_Data shown_.
□ □ □
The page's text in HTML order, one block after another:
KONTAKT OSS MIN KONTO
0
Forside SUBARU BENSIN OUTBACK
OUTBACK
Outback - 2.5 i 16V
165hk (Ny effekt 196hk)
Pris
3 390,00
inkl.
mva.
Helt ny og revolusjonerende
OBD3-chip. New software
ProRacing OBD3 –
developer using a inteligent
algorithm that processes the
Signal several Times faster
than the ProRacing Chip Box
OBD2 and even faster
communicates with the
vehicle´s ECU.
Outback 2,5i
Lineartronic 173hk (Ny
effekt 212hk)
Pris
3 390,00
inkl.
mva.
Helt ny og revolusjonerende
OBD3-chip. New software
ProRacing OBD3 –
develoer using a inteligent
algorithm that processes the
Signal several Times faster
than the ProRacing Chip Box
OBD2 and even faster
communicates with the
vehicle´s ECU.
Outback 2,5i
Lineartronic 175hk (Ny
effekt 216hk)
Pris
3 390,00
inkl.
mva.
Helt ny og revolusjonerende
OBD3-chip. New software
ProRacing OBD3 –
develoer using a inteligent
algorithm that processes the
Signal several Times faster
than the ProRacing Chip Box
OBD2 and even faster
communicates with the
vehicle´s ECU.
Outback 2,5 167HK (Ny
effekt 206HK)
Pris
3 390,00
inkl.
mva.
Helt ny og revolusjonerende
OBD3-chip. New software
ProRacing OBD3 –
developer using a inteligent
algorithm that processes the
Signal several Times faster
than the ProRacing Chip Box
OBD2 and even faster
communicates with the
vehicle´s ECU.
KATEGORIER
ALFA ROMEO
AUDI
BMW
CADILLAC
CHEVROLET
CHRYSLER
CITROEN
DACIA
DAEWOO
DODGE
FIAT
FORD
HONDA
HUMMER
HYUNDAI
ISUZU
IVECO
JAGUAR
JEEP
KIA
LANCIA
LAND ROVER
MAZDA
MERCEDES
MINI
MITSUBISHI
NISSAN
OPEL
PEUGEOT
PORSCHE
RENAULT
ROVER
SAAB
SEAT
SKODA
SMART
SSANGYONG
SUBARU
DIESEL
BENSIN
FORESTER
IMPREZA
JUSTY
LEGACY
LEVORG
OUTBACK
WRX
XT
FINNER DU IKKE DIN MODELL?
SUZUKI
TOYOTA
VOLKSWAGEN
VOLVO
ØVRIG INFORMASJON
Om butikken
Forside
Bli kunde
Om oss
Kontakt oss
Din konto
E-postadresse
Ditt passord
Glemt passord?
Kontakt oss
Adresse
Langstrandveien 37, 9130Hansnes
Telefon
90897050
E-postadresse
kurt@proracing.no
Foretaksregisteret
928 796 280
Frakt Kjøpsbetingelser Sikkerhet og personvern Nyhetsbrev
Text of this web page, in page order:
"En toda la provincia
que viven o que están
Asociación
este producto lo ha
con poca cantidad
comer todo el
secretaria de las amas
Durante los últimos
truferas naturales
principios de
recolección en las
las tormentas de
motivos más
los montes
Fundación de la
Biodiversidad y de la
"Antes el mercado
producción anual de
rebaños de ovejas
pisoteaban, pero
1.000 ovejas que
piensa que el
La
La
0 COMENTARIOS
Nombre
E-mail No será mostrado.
□ □ □
_Instructions to follow_. Write out each record again, keeping every word as it is.

_Solution for this problem_.
The page's text in HTML order, one block after another:
KONTAKT OSS MIN KONTO
0
Forside SUBARU BENSIN OUTBACK
OUTBACK
Outback - 2.5 i 16V
165hk (Ny effekt 196hk)
Pris
3 390,00
inkl.
mva.
Helt ny og revolusjonerende
OBD3-chip. New software
ProRacing OBD3 –
developer using a inteligent
algorithm that processes the
Signal several Times faster
than the ProRacing Chip Box
OBD2 and even faster
communicates with the
vehicle´s ECU.
Outback 2,5i
Lineartronic 173hk (Ny
effekt 212hk)
Pris
3 390,00
inkl.
mva.
Helt ny og revolusjonerende
OBD3-chip. New software
ProRacing OBD3 –
develoer using a inteligent
algorithm that processes the
Signal several Times faster
than the ProRacing Chip Box
OBD2 and even faster
communicates with the
vehicle´s ECU.
Outback 2,5i
Lineartronic 175hk (Ny
effekt 216hk)
Pris
3 390,00
inkl.
mva.
Helt ny og revolusjonerende
OBD3-chip. New software
ProRacing OBD3 –
develoer using a inteligent
algorithm that processes the
Signal several Times faster
than the ProRacing Chip Box
OBD2 and even faster
communicates with the
vehicle´s ECU.
Outback 2,5 167HK (Ny
effekt 206HK)
Pris
3 390,00
inkl.
mva.
Helt ny og revolusjonerende
OBD3-chip. New software
ProRacing OBD3 –
developer using a inteligent
algorithm that processes the
Signal several Times faster
than the ProRacing Chip Box
OBD2 and even faster
communicates with the
vehicle´s ECU.
KATEGORIER
ALFA ROMEO
AUDI
BMW
CADILLAC
CHEVROLET
CHRYSLER
CITROEN
DACIA
DAEWOO
DODGE
FIAT
FORD
HONDA
HUMMER
HYUNDAI
ISUZU
IVECO
JAGUAR
JEEP
KIA
LANCIA
LAND ROVER
MAZDA
MERCEDES
MINI
MITSUBISHI
NISSAN
OPEL
PEUGEOT
PORSCHE
RENAULT
ROVER
SAAB
SEAT
SKODA
SMART
SSANGYONG
SUBARU
DIESEL
BENSIN
FORESTER
IMPREZA
JUSTY
LEGACY
LEVORG
OUTBACK
WRX
XT
FINNER DU IKKE DIN MODELL?
SUZUKI
TOYOTA
VOLKSWAGEN
VOLVO
ØVRIG INFORMASJON
Om butikken
Forside
Bli kunde
Om oss
Kontakt oss
Din konto
E-postadresse
Ditt passord
Glemt passord?
Kontakt oss
Adresse
Langstrandveien 37, 9130Hansnes
Telefon
90897050
E-postadresse
kurt@proracing.no
Foretaksregisteret
928 796 280
Frakt Kjøpsbetingelser Sikkerhet og personvern Nyhetsbrev
Text of this web page, in page order:
"En toda la provincia
que viven o que están
Asociación
este producto lo ha
con poca cantidad
comer todo el
secretaria de las amas
Durante los últimos
truferas naturales
principios de
recolección en las
las tormentas de
motivos más
los montes
Fundación de la
Biodiversidad y de la
"Antes el mercado
producción anual de
rebaños de ovejas
pisoteaban, pero
1.000 ovejas que
piensa que el
La
La
0 COMENTARIOS
Nombre
E-mail No será mostrado.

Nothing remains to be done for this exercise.